Zheng Wenbo, Yan Lan, Gou Chao, Zhang Zhi-Cheng, Jason Zhang Jun, Hu Ming, Wang Fei-Yue
School of Software Engineering, Xi'an Jiaotong University, Xi'an 710049, China.
State Key Laboratory for Management and Control of Complex Systems, Institute of Automation, Chinese Academy of Sciences, Beijing 100190, China.
Inf Fusion. 2021 Nov;75:168-185. doi: 10.1016/j.inffus.2021.05.015. Epub 2021 Jun 1.
The sudden increase in coronavirus disease 2019 (COVID-19) cases puts high pressure on healthcare services worldwide. At this stage, fast, accurate, and early clinical assessment of the disease severity is vital. In general, there are two issues to overcome: (1) Current deep learning-based works suffer from multimodal data adequacy issues; (2) In this scenario, multimodal (e.g., text, image) information should be taken into account together to make accurate inferences. To address these challenges, we propose a multi-modal knowledge graph attention embedding for COVID-19 diagnosis. Our method not only learns the relational embedding from nodes in a constituted knowledge graph but also has access to medical knowledge, aiming at improving the performance of the classifier through the mechanism of medical knowledge attention. The experimental results show that our approach significantly improves classification performance compared to other state-of-the-art techniques and possesses robustness for each modality from multi-modal data. Moreover, we construct a new COVID-19 multi-modal dataset based on text mining, consisting of 1393 doctor-patient dialogues and their 3706 images (347 X-ray 2598 CT 761 ultrasound) about COVID-19 patients and 607 non-COVID-19 patient dialogues and their 10754 images (9658 X-ray 494 CT 761 ultrasound), and the fine-grained labels of all. We hope this work can provide insights to the researchers working in this area to shift the attention from only medical images to the doctor-patient dialogue and its corresponding medical images.

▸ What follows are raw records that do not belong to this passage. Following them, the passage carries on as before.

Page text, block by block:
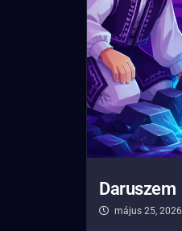
Daruszem
május 25, 2026
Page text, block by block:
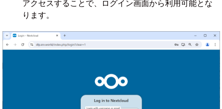
アクセスすることで、ログイン画面から利用可能とな
ります。
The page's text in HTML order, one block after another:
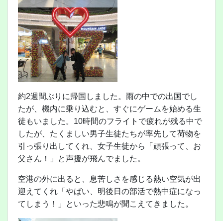
約2週間ぶりに帰国しました。雨の中での出国でし
たが、機内に乗り込むと、すぐにゲームを始める生
徒もいました。10時間のフライトで疲れが残る中で
したが、たくましい男子生徒たちが率先して荷物を
引っ張り出してくれ、女子生徒から「頑張って、お
父さん！」と声援が飛んでました。
空港の外に出ると、息苦しさを感じる熱い空気が出
迎えてくれ「やばい、明後日の部活で熱中症になっ
てしまう！」といった悲鳴が聞こえてきました。
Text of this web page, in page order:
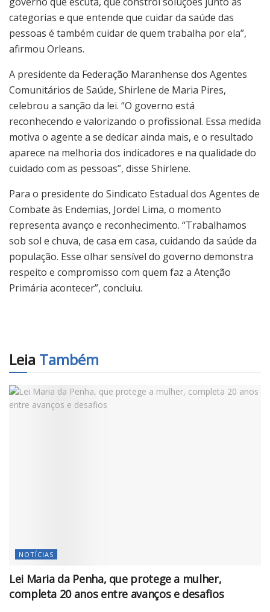
categorias e que entende que cuidar da saúde das
pessoas é também cuidar de quem trabalha por ela”,
afirmou Orleans.
A presidente da Federação Maranhense dos Agentes
Comunitários de Saúde, Shirlene de Maria Pires,
celebrou a sanção da lei. “O governo está
reconhecendo e valorizando o profissional. Essa medida
motiva o agente a se dedicar ainda mais, e o resultado
aparece na melhoria dos indicadores e na qualidade do
cuidado com as pessoas”, disse Shirlene.
Para o presidente do Sindicato Estadual dos Agentes de
Combate às Endemias, Jordel Lima, o momento
representa avanço e reconhecimento. “Trabalhamos
sob sol e chuva, de casa em casa, cuidando da saúde da
população. Esse olhar sensível do governo demonstra
respeito e compromisso com quem faz a Atenção
Primária acontecer”, concluiu.
Leia Também
NOTÍCIAS
Lei Maria da Penha, que protege a mulher,
completa 20 anos entre avanços e desafios
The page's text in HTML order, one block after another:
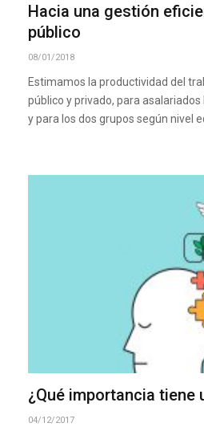
Hacia una gestión
público
08/01/2018
Estimamos la productividad del
público y privado, para
y para los dos grupos según nivel
¿Qué importancia tiene
04/12/2017
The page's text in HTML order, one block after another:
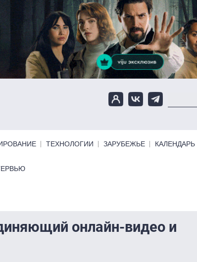
ТЕХНОЛОГИИ ЗАРУБЕЖЬЕ КАЛЕНДАРЬ
онлайн-видео и
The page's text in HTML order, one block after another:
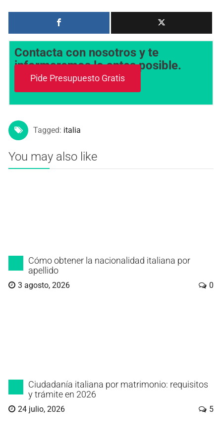
Contacta con nosotros y te
informaremos lo antes posible.
Pide Presupuesto Gratis
Tagged: italia
You may also like
Cómo obtener la nacionalidad italiana por
apellido
3 agosto, 2026 0
Ciudadanía italiana por matrimonio: requisitos
y trámite en 2026
24 julio, 2026 5
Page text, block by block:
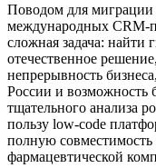
Поводом для миграции
международных CRM-
сложная задача: найти
отечественное
непрерывность
России и возможность
тщательного анализа
пользу low-code
полную совместимость
фармацевтической
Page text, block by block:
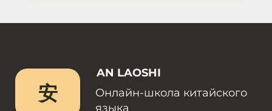
安
AN LAOSHI
Онлайн-школа китайского
языка
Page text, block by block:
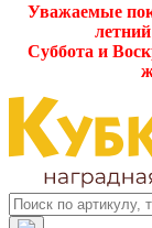
Уважаемые
Суббота и
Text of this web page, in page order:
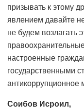
призывать к этому
явлением давайте
не будем возлагать
настроенные
государственными
Соибов Исроил,
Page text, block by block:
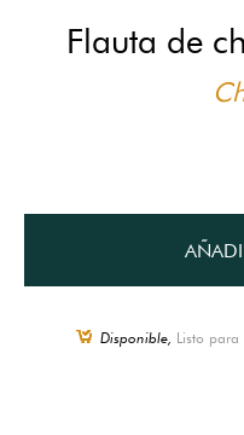
Flauta de
Disponible, Listo
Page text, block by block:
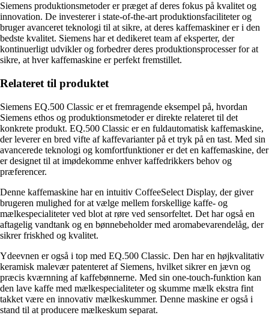
Siemens produktionsmetoder er præget af deres fokus på kvalitet og
innovation. De investerer i state-of-the-art produktionsfaciliteter og
bruger avanceret teknologi til at sikre, at deres kaffemaskiner er i den
bedste kvalitet. Siemens har et dedikeret team af eksperter, der
kontinuerligt udvikler og forbedrer deres produktionsprocesser for at
sikre, at hver kaffemaskine er perfekt fremstillet.
Relateret til produktet
Siemens EQ.500 Classic er et fremragende eksempel på, hvordan
Siemens ethos og produktionsmetoder er direkte relateret til det
konkrete produkt. EQ.500 Classic er en fuldautomatisk kaffemaskine,
der leverer en bred vifte af kaffevarianter på et tryk på en tast. Med sin
avancerede teknologi og komfortfunktioner er det en kaffemaskine, der
er designet til at imødekomme enhver kaffedrikkers behov og
præferencer.
Denne kaffemaskine har en intuitiv CoffeeSelect Display, der giver
brugeren mulighed for at vælge mellem forskellige kaffe- og
mælkespecialiteter ved blot at røre ved sensorfeltet. Det har også en
aftagelig vandtank og en bønnebeholder med aromabevarendelåg, der
sikrer friskhed og kvalitet.
Ydeevnen er også i top med EQ.500 Classic. Den har en højkvalitativ
keramisk malevær patenteret af Siemens, hvilket sikrer en jævn og
præcis kværnning af kaffebønnerne. Med sin one-touch-funktion kan
den lave kaffe med mælkespecialiteter og skumme mælk ekstra fint
takket være en innovativ mælkeskummer. Denne maskine er også i
stand til at producere mælkeskum separat.
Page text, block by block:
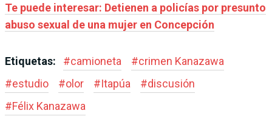
Te puede interesar: Detienen a policías por presunto
abuso sexual de una mujer en Concepción
Etiquetas: #camioneta #crimen Kanazawa
#estudio #olor #Itapúa #discusión
#Félix Kanazawa
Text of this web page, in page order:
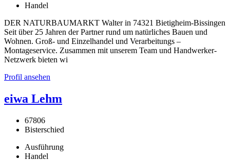
Handel
DER NATURBAUMARKT Walter in 74321 Bietigheim-Bissingen
Seit über 25 Jahren der Partner rund um natürliches Bauen und
Wohnen. Groß- und Einzelhandel und Verarbeitungs –
Montageservice. Zusammen mit unserem Team und Handwerker-
Netzwerk bieten wi
Profil ansehen
eiwa Lehm
67806
Bisterschied
Ausführung
Handel
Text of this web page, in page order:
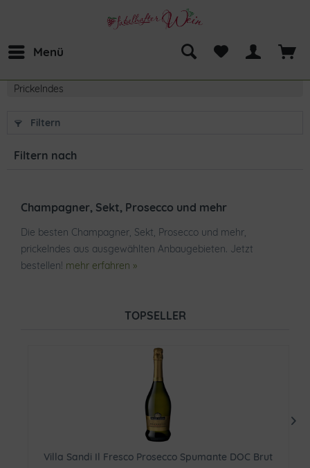
Menü
Prickelndes
Filtern
Filtern nach
Champagner, Sekt, Prosecco und mehr
Die besten Champagner, Sekt, Prosecco und mehr,
prickelndes aus ausgewählten Anbaugebieten. Jetzt
bestellen! mehr erfahren »
TOPSELLER
Villa Sandi Il Fresco Prosecco Spumante DOC Brut
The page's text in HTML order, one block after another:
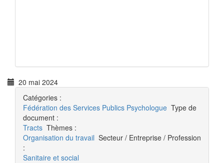
20 mai 2024
Catégories :
Fédération des Services Publics Psychologue Type de
document :
Tracts Thèmes :
Organisation du travail Secteur / Entreprise / Profession
:
Sanitaire et social
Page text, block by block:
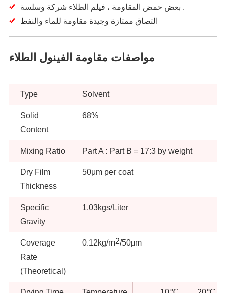
بعض حمض المقاومة ، فيلم الطلاء شركة وسلسة .
التصاق ممتازة وجيدة مقاومة للماء والنفط
مواصفات مقاومة الفينول الطلاء
Type Solvent
Solid
Content
68%
Mixing Ratio Part A : Part B = 17:3 by weight
Dry Film
Thickness
50μm per coat
Specific
Gravity
1.03kgs/Liter
Coverage
Rate
(Theoretical)
0.12kg/m2/50μm
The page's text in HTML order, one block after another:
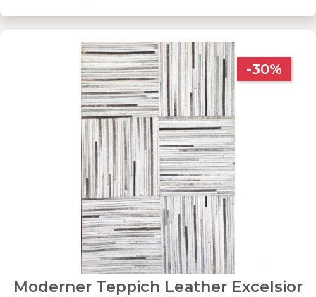
-30%
Moderner Teppich Leather Excelsior
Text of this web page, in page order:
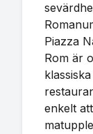
Piazza
Rom är
enkelt
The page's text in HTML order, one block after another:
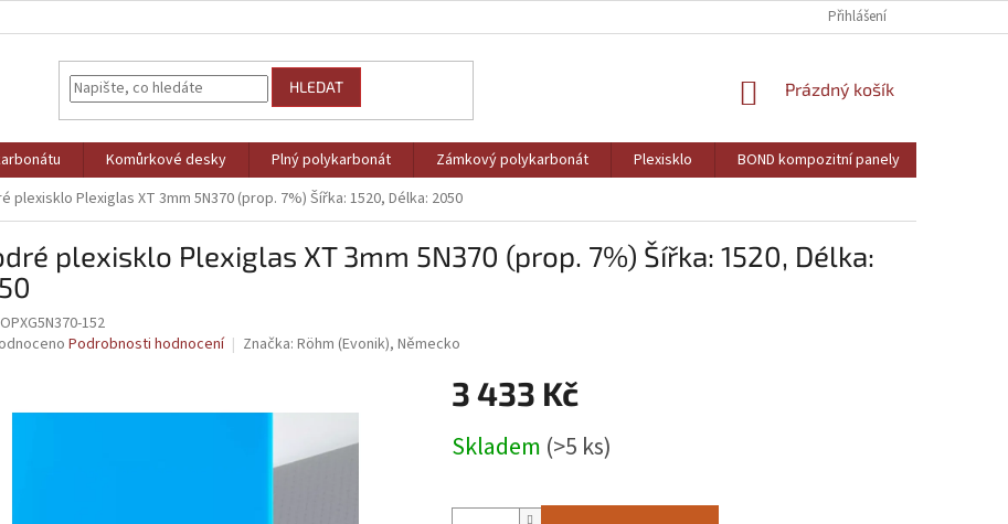
Přihlášení
HLEDAT
NÁKUPNÍ
Prázdný košík
Komůrkové desky Plný polykarbonát Zámkový polykarbonát Plexisklo BOND kompozitní panely
plexisklo Plexiglas XT 3mm 5N370 (prop. 7%) Šířka: 1520, Délka: 2050
plexisklo Plexiglas XT 3mm 5N370 (prop. 7%) Šířka: 1520, Délka:
152
Podrobnosti hodnocení Značka: Röhm (Evonik), Německo
3 433 Kč
cena:
Skladem (>5 ks)
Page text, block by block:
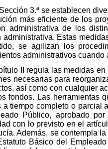
3.ª se establecen
más eficiente de los
administrativa de los
administrativa. Estas
se agilizan los
administrativos cuando
II regula las medidas
necesarias para
así como con cualquier
fondos. Las herramientas
a tiempo completo o parcial
Público, aprobado
con lo previsto en el
Además, se contempla
Básico del
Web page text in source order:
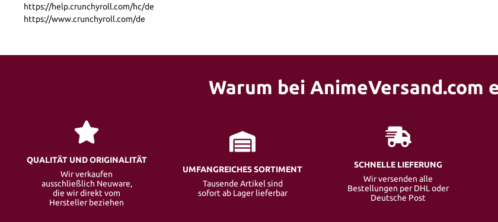
https://help.crunchyroll.com/hc/de
https://www.crunchyroll.com/de
Warum bei AnimeVersand.com
QUALITÄT UND ORIGINALITÄT
Wir verkaufen
ausschließlich Neuware,
die wir direkt vom
Hersteller beziehen
UMFANGREICHES SORTIMENT
Tausende Artikel sind
sofort ab Lager lieferbar
SCHNELLE LIEFERUNG
Wir versenden alle
Bestellungen per DHL oder
Deutsche Post
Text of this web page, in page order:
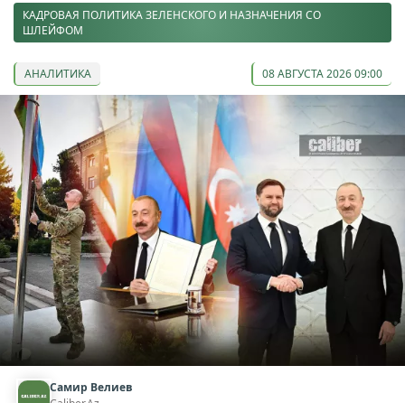
КАДРОВАЯ ПОЛИТИКА ЗЕЛЕНСКОГО И НАЗНАЧЕНИЯ СО
ШЛЕЙФОМ
АНАЛИТИКА 08 АВГУСТА 2026 09:00
Самир Велиев
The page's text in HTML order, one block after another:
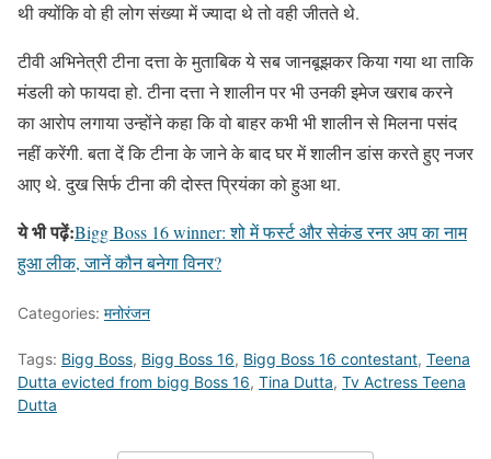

2019冠状病毒病(COVID-19)病例的突然增加给全球医疗服务带来了巨大压力。在现阶段,对疾病严重程度进行快速、准确和早期的临床评估至关重要。一般来说,有两个问题需要克服:(1)当前基于深度学习的工作存在多模态数据充足性问题;(2)在这种情况下,应综合考虑多模态(如文本、图像)信息以做出准确推断。为应对这些挑战,我们提出了一种用于COVID-19诊断的多模态知识图谱注意力嵌入方法。我们的方法不仅从构建的知识图谱中的节点学习关系嵌入,还能获取医学知识,旨在通过医学知识注意力机制提高分类器的性能。实验结果表明,与其他现有技术相比,我们的方法显著提高了分类性能,并且对多模态数据中的每种模态都具有鲁棒性。此外,我们基于文本挖掘构建了一个新的COVID-19多模态数据集,该数据集由1393个关于COVID-19患者的医患对话及其3706张图像(347张X光、2598张CT、761张超声)以及607个非COVID-19患者对话及其10754张图像(9658张X光、494张CT、761张超声)组成,并且所有数据都有细粒度标签。我们希望这项工作能为该领域的研究人员提供思路,促使他们将注意力从仅关注医学图像转移到医患对话及其相应的医学图像上。